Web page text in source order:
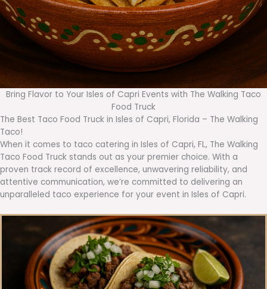
Bring Flavor to Your Isles of Capri Events with The Walking Taco
Food Truck
The Best Taco Food Truck in Isles of Capri, Florida – The Walking
Taco!
When it comes to taco catering in Isles of Capri, FL, The Walking
Taco Food Truck stands out as your premier choice. With a
proven track record of excellence, unwavering reliability, and
attentive communication, we’re committed to delivering an
unparalleled taco experience for your event in Isles of Capri.
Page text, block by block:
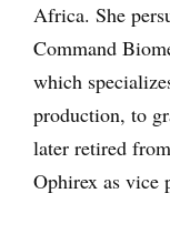
Africa. She
Command
which
production, to
later retired
Ophirex as vice
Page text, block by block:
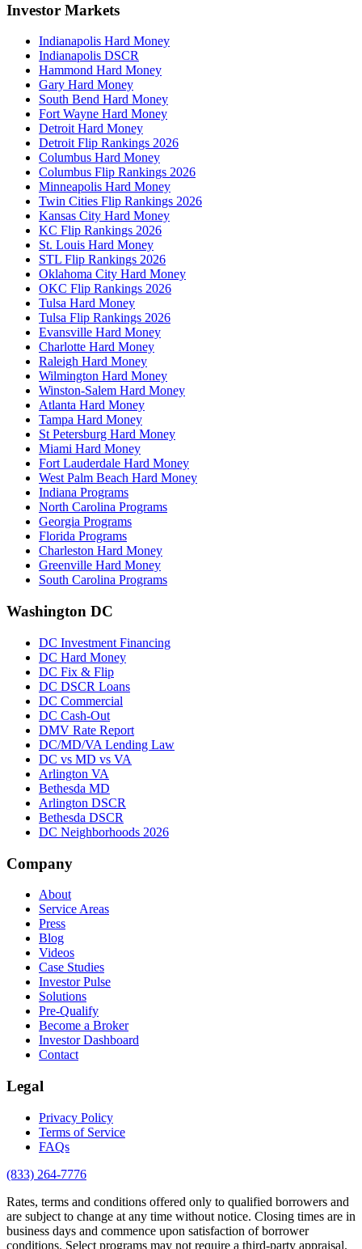
Investor Markets
Indianapolis Hard Money
Indianapolis DSCR
Hammond Hard Money
Gary Hard Money
South Bend Hard Money
Fort Wayne Hard Money
Detroit Hard Money
Detroit Flip Rankings 2026
Columbus Hard Money
Columbus Flip Rankings 2026
Minneapolis Hard Money
Twin Cities Flip Rankings 2026
Kansas City Hard Money
KC Flip Rankings 2026
St. Louis Hard Money
STL Flip Rankings 2026
Oklahoma City Hard Money
OKC Flip Rankings 2026
Tulsa Hard Money
Tulsa Flip Rankings 2026
Evansville Hard Money
Charlotte Hard Money
Raleigh Hard Money
Wilmington Hard Money
Winston-Salem Hard Money
Atlanta Hard Money
Tampa Hard Money
St Petersburg Hard Money
Miami Hard Money
Fort Lauderdale Hard Money
West Palm Beach Hard Money
Indiana Programs
North Carolina Programs
Georgia Programs
Florida Programs
Charleston Hard Money
Greenville Hard Money
South Carolina Programs
Washington DC
DC Investment Financing
DC Hard Money
DC Fix & Flip
DC DSCR Loans
DC Commercial
DC Cash-Out
DMV Rate Report
DC/MD/VA Lending Law
DC vs MD vs VA
Arlington VA
Bethesda MD
Arlington DSCR
Bethesda DSCR
DC Neighborhoods 2026
Company
About
Service Areas
Press
Blog
Videos
Case Studies
Investor Pulse
Solutions
Pre-Qualify
Become a Broker
Investor Dashboard
Contact
Legal
Privacy Policy
Terms of Service
FAQs
(833) 264-7776
Rates, terms and conditions offered only to qualified borrowers and
are subject to change at any time without notice. Closing times are in
business days and commence upon satisfaction of borrower
conditions. Select programs may not require a third-party appraisal.
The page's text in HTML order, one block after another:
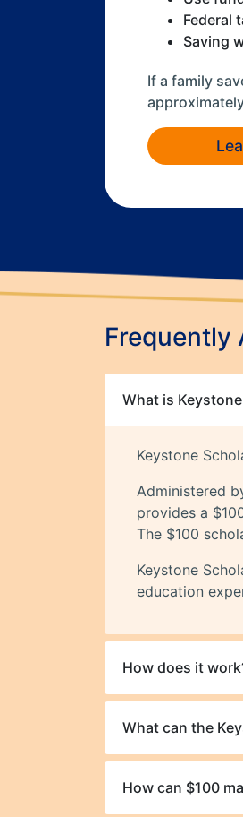
Federal
Saving
If a family
Frequently
What is
Keystone
Administered
provides a
The $100
Keystone
education
How does it
What can the
How can $100
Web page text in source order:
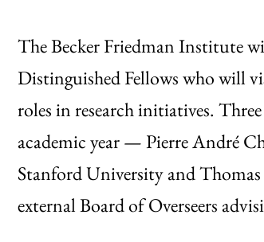
The Becker Friedman Institute
Distinguished Fellows who will
roles in research initiatives.
academic year — Pierre André
Stanford University and
external Board of Overseers
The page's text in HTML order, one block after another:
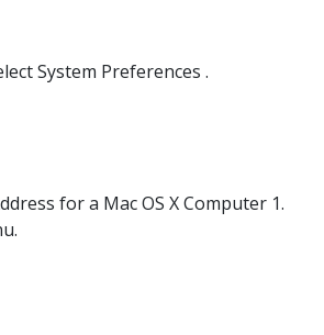
System Preferences .
for a Mac OS X Computer 1.
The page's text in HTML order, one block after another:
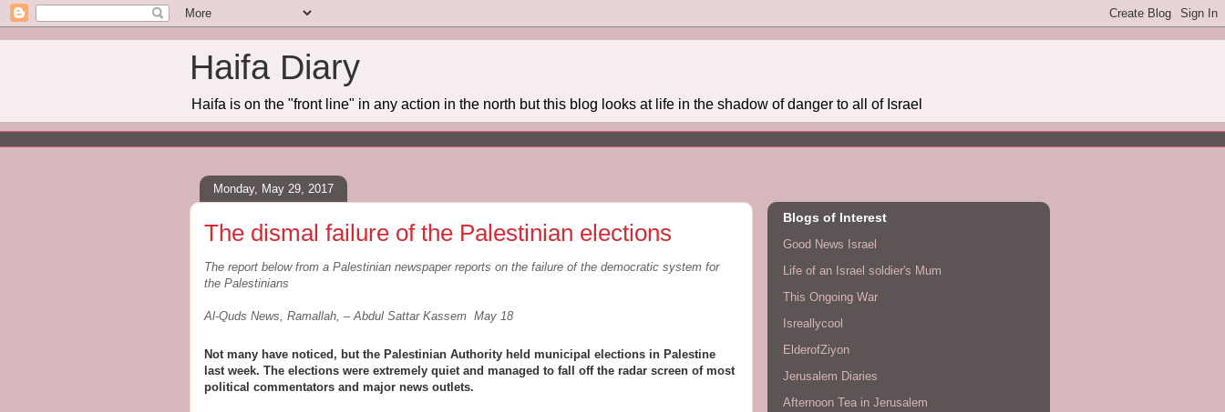
Haifa Diary
Haifa is on the "front line" in any action in the north but this blog looks at life in the shadow of danger to all of Israel
Monday, May 29, 2017
The dismal failure of the Palestinian elections
The report below from a Palestinian newspaper reports on the failure of the democratic system for
the Palestinians
Al-Quds News, Ramallah, – Abdul Sattar Kassem May 18
Not many have noticed, but the Palestinian Authority held municipal elections in Palestine
last week. The elections were extremely quiet and managed to fall off the radar screen of most
political commentators and major news outlets.
Blogs of Interest
Good News Israel
Life of an Israel soldier's Mum
This Ongoing War
Isreallycool
ElderofZiyon
Jerusalem Diaries
Afternoon Tea in Jerusalem
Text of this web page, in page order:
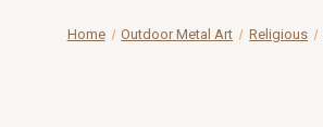
Home Outdoor Metal Art Religious
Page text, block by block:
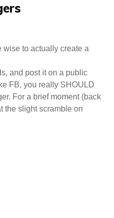
to actually create a
and post it on a public
FB, you really SHOULD
For a brief moment (back
the slight scramble on
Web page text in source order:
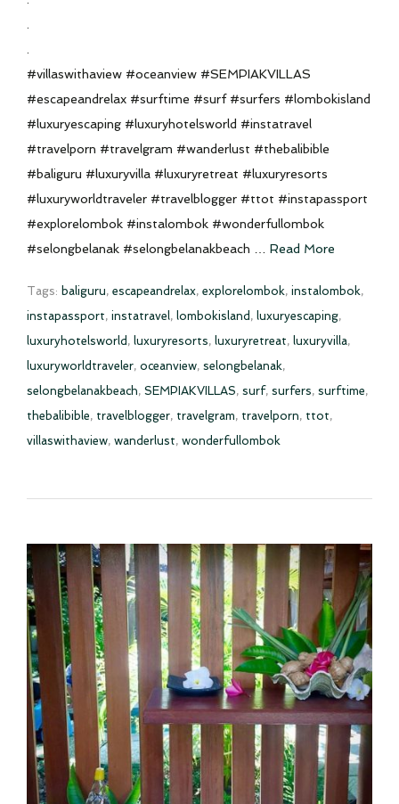
.
.
#villaswithaview #oceanview #SEMPIAKVILLAS
#escapeandrelax #surftime #surf #surfers #lombokisland
#luxuryescaping #luxuryhotelsworld #instatravel
#travelporn #travelgram #wanderlust #thebalibible
#baliguru #luxuryvilla #luxuryretreat #luxuryresorts
#luxuryworldtraveler #travelblogger #ttot #instapassport
#explorelombok #instalombok #wonderfullombok
#selongbelanak #selongbelanakbeach … Read More
Tags: baliguru, escapeandrelax, explorelombok, instalombok,
instapassport, instatravel, lombokisland , luxuryescaping,
luxuryhotelsworld , luxuryresorts, luxuryretreat, luxuryvilla,
luxuryworldtraveler, oceanview, selongbelanak,
selongbelanakbeach, SEMPIAKVILLAS, surf, surfers, surftime,
thebalibible, travelblogger, travelgram, travelporn, ttot,
villaswithaview, wanderlust, wonderfullombok

■ **Instructions for the task**
Tell how many lines above include "Food", and add no other text.

■ **Answer box**
3